**SUPPLIED MATERIAL**.

════════════════

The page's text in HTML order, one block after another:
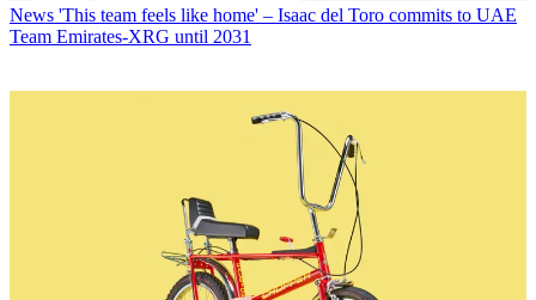
News 'This team feels like home' – Isaac del Toro commits to UAE
Team Emirates-XRG until 2031
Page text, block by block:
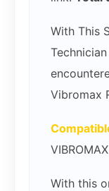
With This
Vibromax
With this
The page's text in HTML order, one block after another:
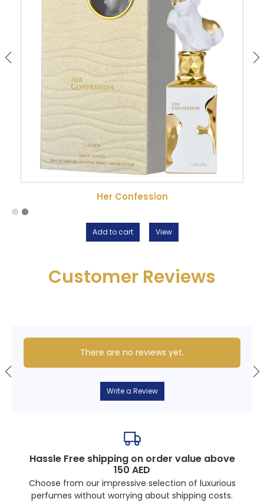
Her Confession
Add to cart View
Customer Reviews
There are no reviews yet.
Write a Review
Hassle Free shipping on order value above
150 AED
Choose from our impressive selection of luxurious
perfumes without worrying about shipping costs.
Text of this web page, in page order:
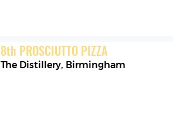
8th PROSCIUTTO PIZZA
The Distillery, Birmingham

════════════════

**TASK OBJECTIVE**. Please give the data above again in exact form and omit every picture.

**SOLUTION FOR THIS TASK**.
The page's text in HTML order, one block after another:
News 'This team feels like home' – Isaac del Toro commits to UAE
Team Emirates-XRG until 2031
Page text, block by block:
With This
Vibromax
With this
The page's text in HTML order, one block after another:
Her Confession
Add to cart View
Customer Reviews
There are no reviews yet.
Write a Review
Hassle Free shipping on order value above
150 AED
Choose from our impressive selection of luxurious
perfumes without worrying about shipping costs.
Text of this web page, in page order:
8th PROSCIUTTO PIZZA
The Distillery, Birmingham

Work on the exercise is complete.